The cold weather is getting its claws into us. We are going out in down jackets, scarves and boots. In a fit of self-pity I even have taken out my coziest wool hat – the little wool cloche from Wildhagen that I usually reserve for the most desperate sub-zero days. The weather is having hostile spasms. The other day, going from the American Rhythm Center to Terry’s office on foot, I got caught in a sleet storm – mean tiny ice pellets flinging themselves into my face at 50 miles per hour.  Reader, it hurt.

It’s easy to make all of this out as the horriblest thing ever. Oh, the hideous descent into winter, oh the moping about the house because it’s so impossible out, oh pity oh lackaday. On the other hand, we’re getting to wear clothes we haven’t seen for months (and that are much more interesting than stupid sundresses). And the onset of cold also opens the way for wonderful food – for baking and roasting and the sort of lazy Sunday simple, slow dinners that are so very satisfying.

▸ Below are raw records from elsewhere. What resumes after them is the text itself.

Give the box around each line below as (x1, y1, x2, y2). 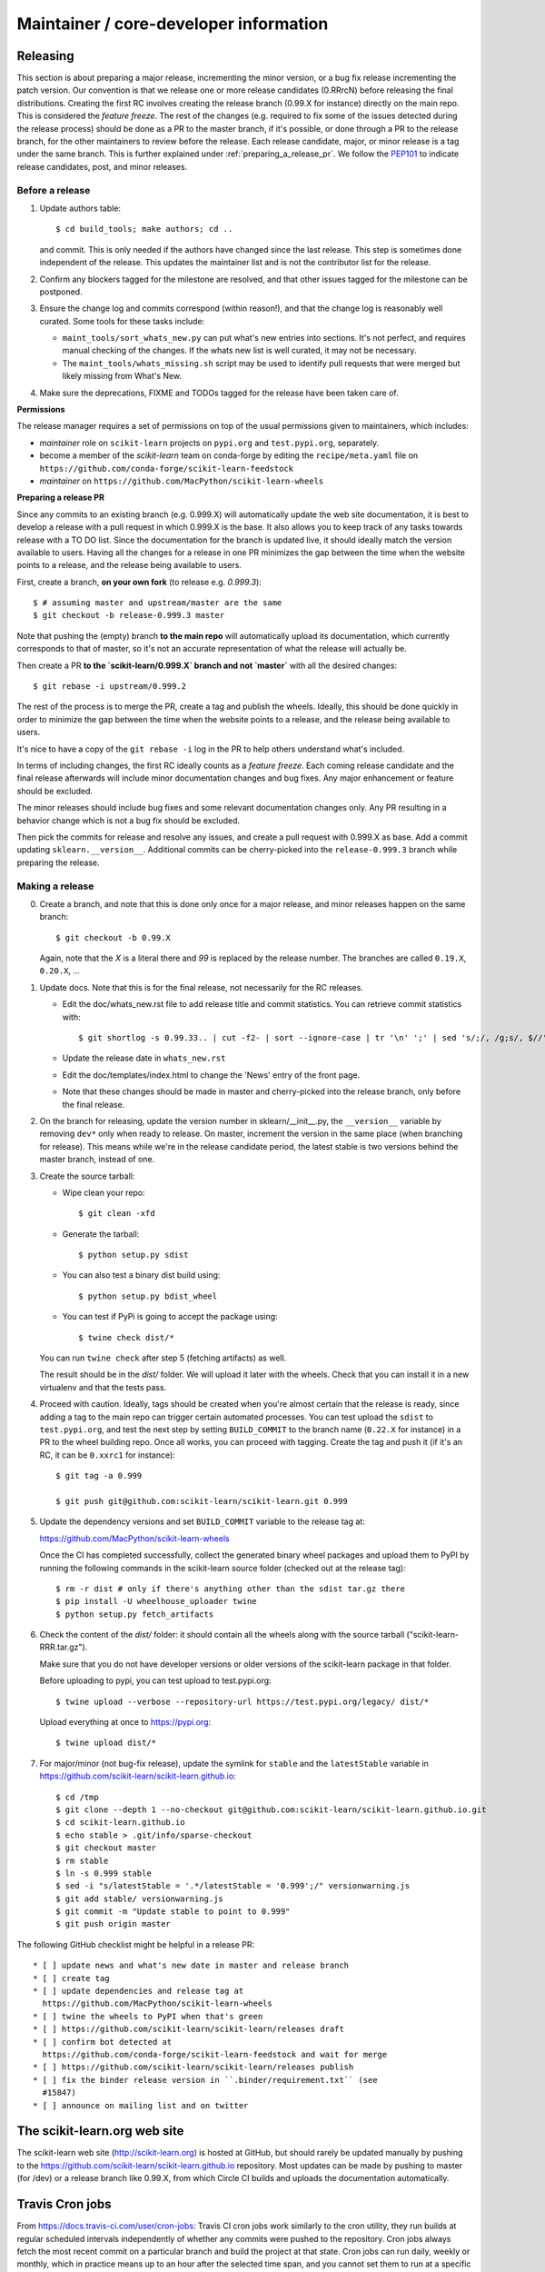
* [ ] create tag (33, 1973, 110, 1983)
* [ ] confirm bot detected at (33, 2037, 173, 2047)
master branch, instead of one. (39, 1154, 155, 1165)
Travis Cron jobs (16, 2197, 113, 2212)
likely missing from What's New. (62, 371, 182, 382)
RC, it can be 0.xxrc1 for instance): (39, 1450, 176, 1460)
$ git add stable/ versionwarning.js (55, 1893, 224, 1904)
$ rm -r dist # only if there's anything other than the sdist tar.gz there (55, 1583, 406, 1594)
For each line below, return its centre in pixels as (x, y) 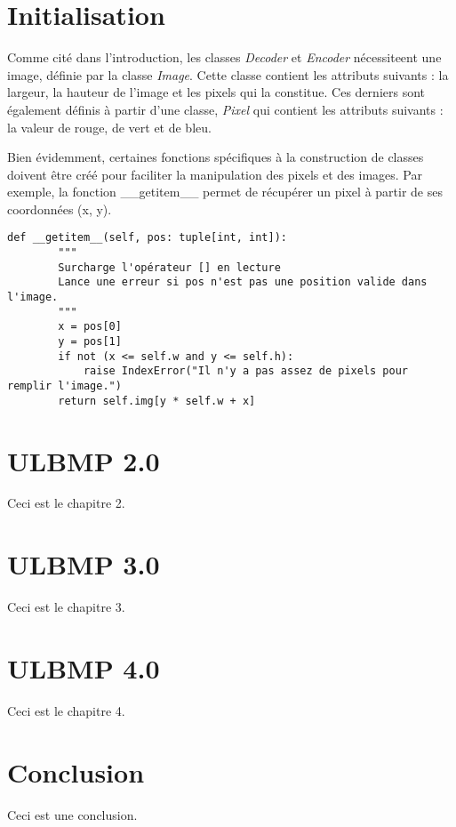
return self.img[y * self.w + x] (157, 401)
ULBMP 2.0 (84, 460)
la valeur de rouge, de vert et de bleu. (109, 127)
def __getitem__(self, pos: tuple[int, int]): (147, 238)
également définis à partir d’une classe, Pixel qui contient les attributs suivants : (225, 109)
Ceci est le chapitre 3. (66, 607)
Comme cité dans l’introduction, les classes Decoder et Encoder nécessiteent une (224, 57)
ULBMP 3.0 (84, 564)
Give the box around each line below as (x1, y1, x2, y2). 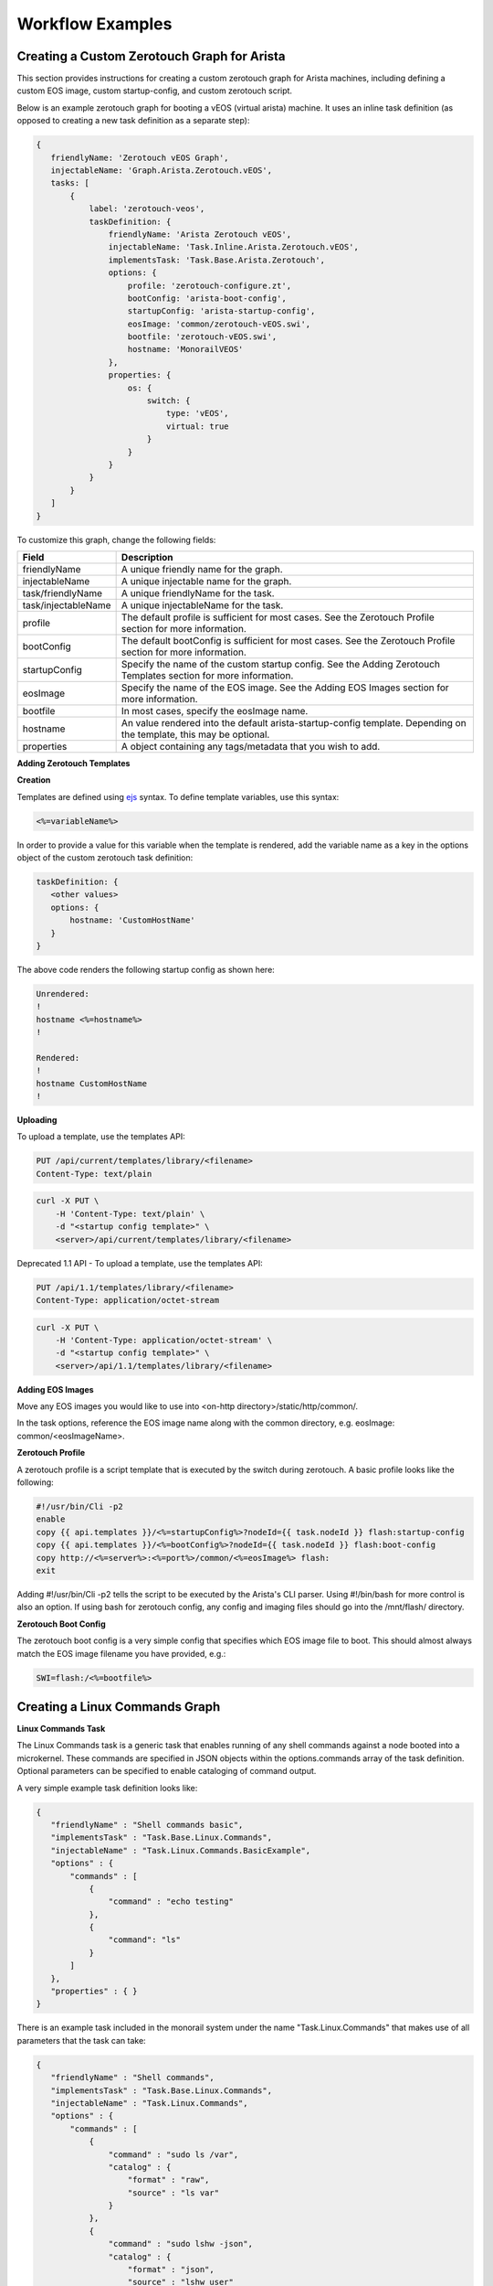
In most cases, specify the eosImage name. (121, 704, 309, 717)
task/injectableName (22, 599, 111, 612)
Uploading (16, 1115, 58, 1126)
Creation (16, 774, 51, 785)
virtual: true (165, 421, 229, 432)
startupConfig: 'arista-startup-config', (127, 306, 316, 316)
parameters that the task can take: (16, 2035, 146, 2046)
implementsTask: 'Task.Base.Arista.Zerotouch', (108, 254, 326, 265)
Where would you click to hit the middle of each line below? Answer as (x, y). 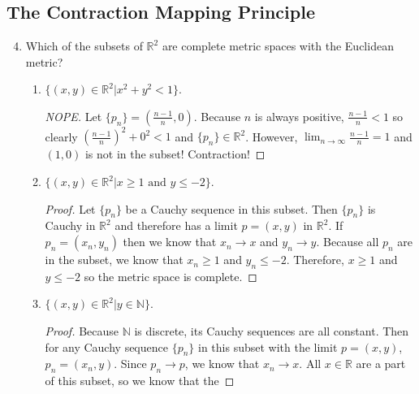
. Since (130, 364)
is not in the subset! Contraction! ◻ (175, 154)
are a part (381, 364)
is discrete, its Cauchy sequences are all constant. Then (272, 331)
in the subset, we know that (114, 260)
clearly (61, 136)
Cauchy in (70, 225)
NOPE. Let (73, 116)
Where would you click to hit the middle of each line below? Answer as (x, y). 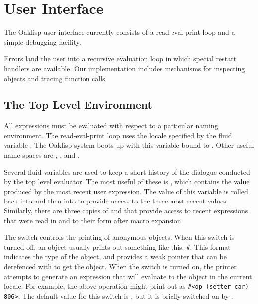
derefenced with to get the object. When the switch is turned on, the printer (120, 266)
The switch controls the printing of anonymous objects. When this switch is (119, 237)
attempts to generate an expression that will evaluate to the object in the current (128, 276)
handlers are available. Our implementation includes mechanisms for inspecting (125, 68)
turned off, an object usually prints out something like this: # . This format (117, 247)
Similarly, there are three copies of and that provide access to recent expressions (126, 211)
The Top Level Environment (78, 105)
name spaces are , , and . (42, 155)
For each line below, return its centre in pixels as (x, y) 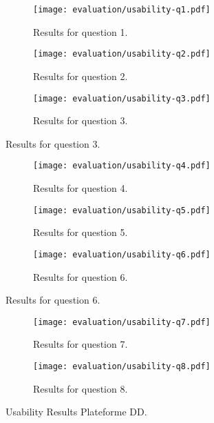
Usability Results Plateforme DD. (76, 412)
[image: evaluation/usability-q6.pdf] (122, 254)
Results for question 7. (81, 344)
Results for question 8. (81, 388)
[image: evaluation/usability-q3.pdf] (122, 98)
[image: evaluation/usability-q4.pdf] (122, 166)
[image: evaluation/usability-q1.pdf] (122, 10)
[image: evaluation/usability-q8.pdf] (122, 366)
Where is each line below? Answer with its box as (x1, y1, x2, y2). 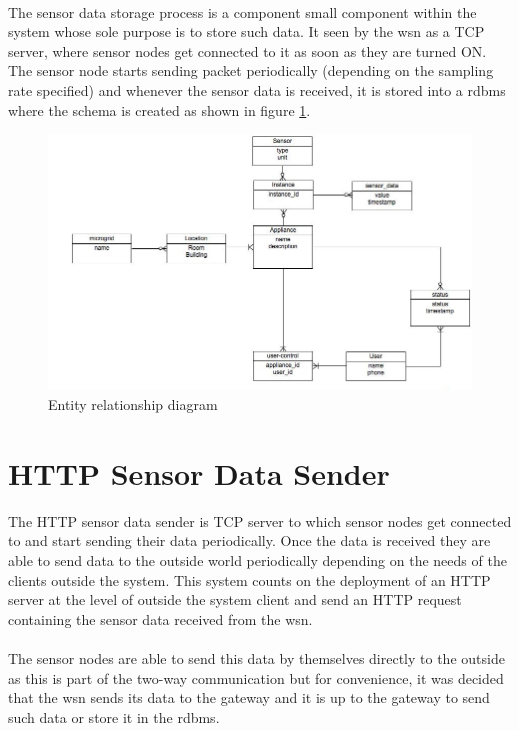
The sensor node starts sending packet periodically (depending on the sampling (8, 60, 494, 81)
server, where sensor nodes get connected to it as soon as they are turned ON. (8, 40, 487, 61)
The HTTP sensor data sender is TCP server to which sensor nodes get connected (8, 510, 512, 531)
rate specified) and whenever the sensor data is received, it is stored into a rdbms (8, 79, 506, 100)
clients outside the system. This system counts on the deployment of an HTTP (8, 569, 491, 590)
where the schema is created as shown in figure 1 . (8, 99, 311, 120)
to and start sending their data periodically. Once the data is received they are (8, 530, 491, 551)
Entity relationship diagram (48, 394, 218, 415)
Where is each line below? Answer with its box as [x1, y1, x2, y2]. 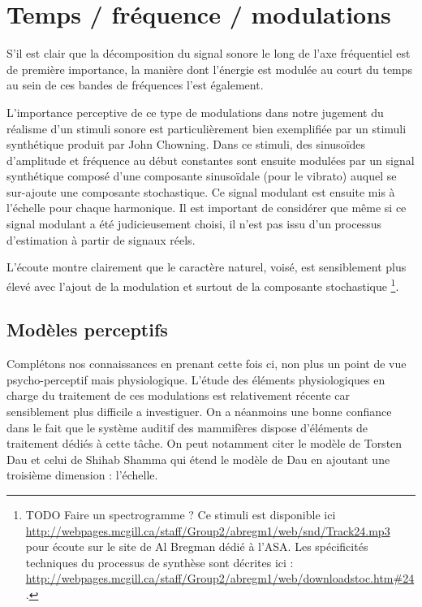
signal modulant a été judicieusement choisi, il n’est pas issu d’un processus [6, 215, 382, 232]
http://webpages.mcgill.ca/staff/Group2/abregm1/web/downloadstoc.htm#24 [25, 570, 415, 587]
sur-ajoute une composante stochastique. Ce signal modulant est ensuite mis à [6, 183, 395, 200]
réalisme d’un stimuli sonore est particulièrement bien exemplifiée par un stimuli [6, 119, 407, 137]
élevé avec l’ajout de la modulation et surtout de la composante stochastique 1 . [6, 275, 399, 294]
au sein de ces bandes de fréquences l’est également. [6, 76, 264, 93]
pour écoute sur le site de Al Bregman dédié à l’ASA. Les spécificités [25, 538, 368, 555]
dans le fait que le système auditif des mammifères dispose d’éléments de [6, 418, 368, 436]
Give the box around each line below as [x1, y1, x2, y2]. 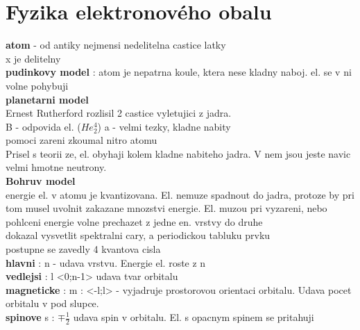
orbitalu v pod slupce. [6, 296, 99, 311]
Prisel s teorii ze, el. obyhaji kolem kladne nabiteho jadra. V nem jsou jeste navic [6, 146, 351, 160]
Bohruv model [6, 174, 76, 188]
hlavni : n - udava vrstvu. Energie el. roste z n [6, 255, 206, 270]
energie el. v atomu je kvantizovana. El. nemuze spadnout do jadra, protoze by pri [6, 187, 354, 201]
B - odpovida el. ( [6, 119, 81, 133]
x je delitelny [6, 51, 61, 65]
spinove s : [6, 310, 55, 324]

Recommended: 19 delicious butternut squash recipes

When you are suffering from early onset of winter complicated by la tristesse du dimanche soir, this recipe is extra good. In fact, nothing could be easier. It has five ingredients: duck, apples, pears, salt, and pepper. Six, if you add in a side of pan-roasted potatoes (yes, you do want to add them).

Now, roasting a chicken is certainly fine for a chilly Sunday afternoon. But roasting a duck is a whole other kind of wonderful. As we’ve said in an earlier post, the flavor is richer, meatier and more intense than chicken. Even duck breasts, while considered “white meat,” are darker than chicken or turkey. According to the USDA, it’s because they are birds of flight, and “more oxygen is needed by muscles doing work, and the oxygen is delivered to those muscles by the red cells in the blood.”

This being a duck, it will produce plenty of fat as it roasts. Don’t discard it! You will be using some of it to prepare the fruit and the potatoes. The rest you should save, in your fridge, as if it were gold. If you have duck fat, you can pan roast duck fat potatoes any time.

Roast Duck with Apples, Pears and Potatoes
Serves 4 to 6, with leftovers

1 6-pound duck
salt and freshly ground black pepper
4 eating apples (see Kitchen Notes for apple and pear choices)
4 firm-ripe pears
4 Yukon Gold potatoes, cut into long wedges (for the optional side)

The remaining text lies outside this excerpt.